Q. 1 :   Qu'elles ont été les paroles exactes de Stéphane lorsqu'il vous a pointé avec son arme à feu?

R. 1 :   Tu n'a pas affaire va t'en aussi où sinon je te tire

Q. 2 :   Stéphane était-il seul lors de ces événements?

R. 2 :   Oui, mais je crois qu'il avait d'autre chasseur avec lui dans le bois

Q. 3 :   Il était quelle heure lors de ces événements?

R. 3 :   10 h 05 environ le 3 novembre 2007

Q. 4 :   Pouvez-vous décrire Stéphane et où il habite?

R. 4 :   Environ 5' 9'' de grandeur. Ses cheveux court brun taille moyenne, il habite au 773 ch. Du Fort

Q. 5 :   Désirez-vous porter plainte par rapport à ces événements?

R. 5 :   Oui »

[8]            À 13 h 30 deux agents se présentent chez le demandeur et procèdent à son arrestation sans prendre sa déposition pour faire état que le défendeur Bolduc l'avait menacé.
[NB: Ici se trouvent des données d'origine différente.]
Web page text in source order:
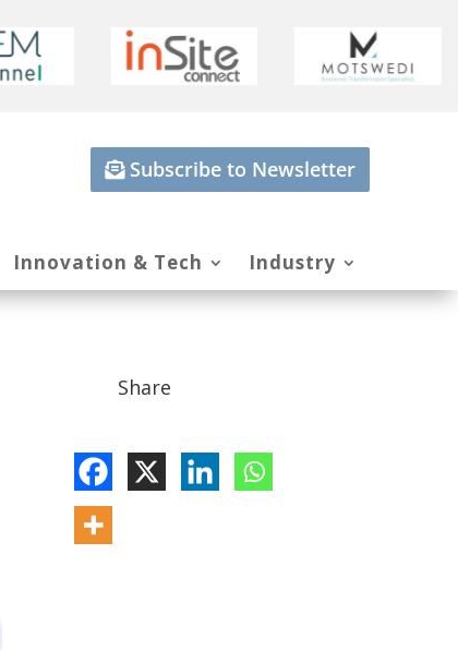
Subscribe to Newsletter
Innovation & Tech Industry
Share
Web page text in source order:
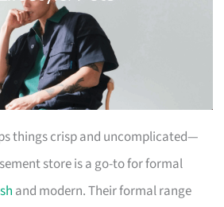
things crisp and uncomplicated—
store is a go-to for formal
and modern. Their formal range
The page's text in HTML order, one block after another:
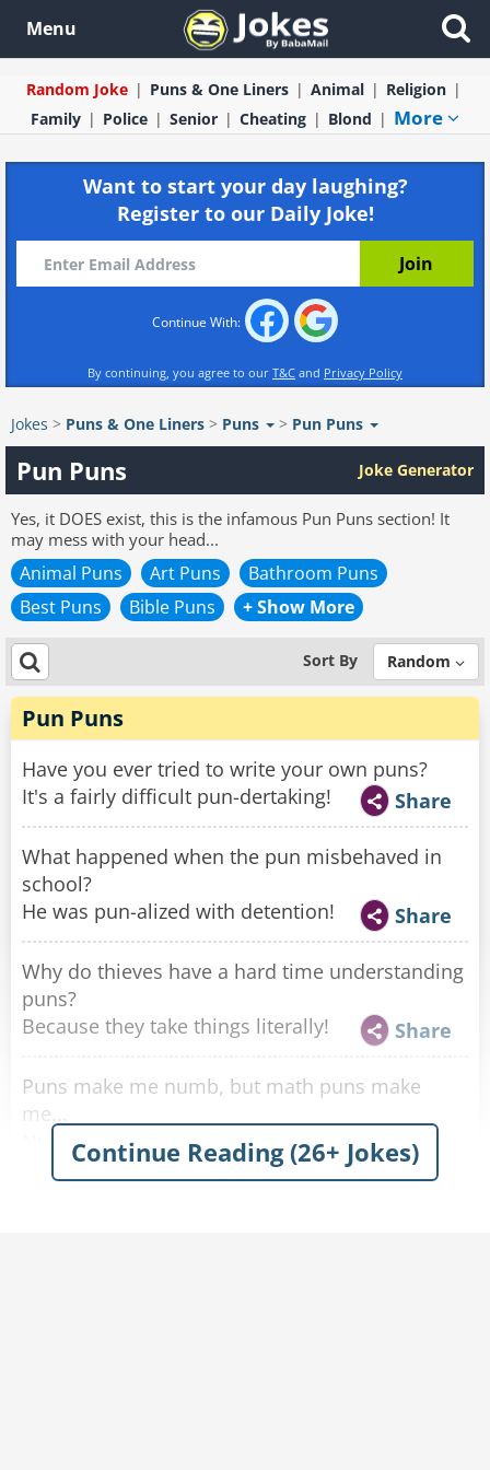
Menu
Random Joke Puns & One Liners Animal
Religion
Family
Police Senior Cheating Blond More
Want to start your day laughing?
Register to our Daily Joke!
Continue With:
By continuing, you agree to our T&C and Privacy Policy
Jokes > Puns & One Liners > Puns > Pun Puns
Pun Puns Joke Generator
Yes, it DOES exist, this is the infamous Pun Puns section! It
may mess with your head...
Animal Puns Art Puns
Bathroom Puns
Best Puns
Bible Puns + Show More
Sort By Random
Pun Puns
Have you ever tried to write your own puns?
It's a fairly difficult pun-dertaking!
Share
What happened when the pun misbehaved in
school?
He was pun-alized with detention!
Share
Why do thieves have a hard time understanding
puns?
Because they take things literally!
Share
Puns make me numb, but math puns make
me...
Number.
Share
Continue Reading (26+ Jokes)

Il a été incarcéré 2 jours au Centre de détention de Gatineau.

[9]            Le demandeur a comparu le 5 novembre 2007 et il a alors signé un engagement d'être présent en Cour le 31 janvier 2008 sous réserve d'un cautionnement de 2 500 $ et des engagements suivants (P-9) :

«  1.      Ne pas troubler l'ordre public et avoir une bonne conduite.

2.         Notifier le greffe de cette Cour de tout changement d'adresse avant de changer de lieu de résidence; cette notification devra se faire par courrier recommandé dont vous garderez la preuve d'envoi, soit en venant en personne au greffe de la Cour faire consigner sur le présent engagement, par écrit, votre nouveau lieu de résidence.

3.         S'abstenir de consommer i) de l'alcool, incluant la bière dite non alcoolisée, et toute autre substance intoxicante; ii) toute drogue sauf sur ordonnance médicale. 4. Ne pas se trouver sur les lieux d'un établissement où l'on sert de l'alcool sauf les restaurants à l'occasion de repas et alors seulement pour y consommer un repas et ce sans alcool.

4.         Vous devez vous abstenir d'être propriétaire, possesseur ou porteur d'un arme, d'armes offensives ou à usage restreint, d'imitations d'une arme, y compris pistolets de départ et pistolets à plomb, d'armes à feu, d'arbalètes, d'armes prohibées, d'armes à autorisation restreinte, de dispositifs prohibés, de munitions, de munitions prohibées, de substances explosives, d'armes tranchantes ou pointues, et si vous êtes présentement en possession d'un de ces objets, le remettre d'ici le __, p.m. à

5.         a)i) S'abstenir d'être en présence physique de STEVE BOLDUC & FAMILLE (sauf en présence de votre avocat pour fin de préparation du présent procès) a)ii) Ne pas communiquer directement ou indirectement (sauf par avocat) avec STEVE BOLDUC & FAMILLE) b) Ne pas se trouver dans un rayon de mètres du 740 CH. DU FORT ou de toute autre adresse alors connue de vous où résidera STEVE BOLDUC & FAMILLE c) Ne pas se trouver sans un rayon de 100 mètres du, ou de tout autre lieu alors connu de vous où STEVE BOLDUC & FAMILLE exercera son travail ou poursuivra des études.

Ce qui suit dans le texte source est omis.